Records shown ->
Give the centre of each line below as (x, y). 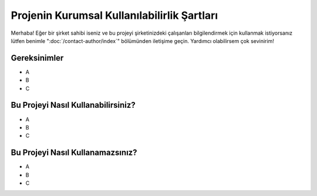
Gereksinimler (37, 58)
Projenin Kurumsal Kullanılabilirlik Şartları (114, 15)
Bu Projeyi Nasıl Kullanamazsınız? (74, 153)
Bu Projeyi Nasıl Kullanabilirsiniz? (73, 105)
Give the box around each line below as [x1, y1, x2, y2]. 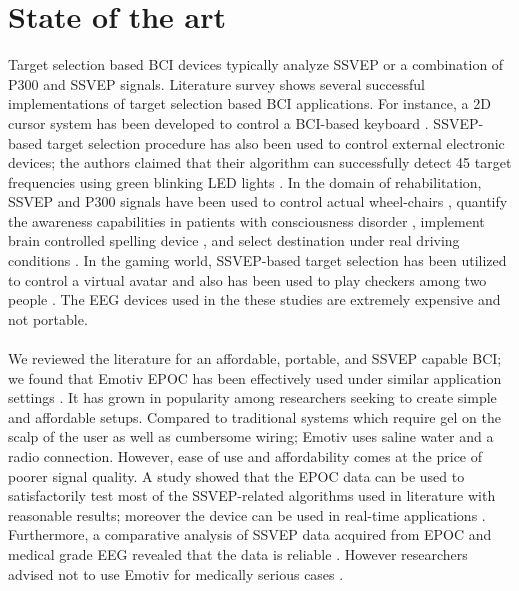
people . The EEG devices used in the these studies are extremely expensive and [8, 289, 501, 310]
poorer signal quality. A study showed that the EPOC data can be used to [8, 465, 465, 486]
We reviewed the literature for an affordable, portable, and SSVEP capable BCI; [8, 348, 502, 369]
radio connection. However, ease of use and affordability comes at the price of [8, 446, 483, 466]
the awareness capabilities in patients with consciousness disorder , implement [8, 210, 485, 231]
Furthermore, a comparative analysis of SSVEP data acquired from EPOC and [8, 524, 492, 545]
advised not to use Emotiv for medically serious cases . [8, 563, 344, 584]
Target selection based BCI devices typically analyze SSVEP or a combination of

Exercise goal ->
Retype word for word the line above with "advised not to" and all lines after it, nothing else.

Expected answer ->
advised not to use Emotiv for medically serious cases . [8, 563, 344, 584]
Target selection based BCI devices typically analyze SSVEP or a combination of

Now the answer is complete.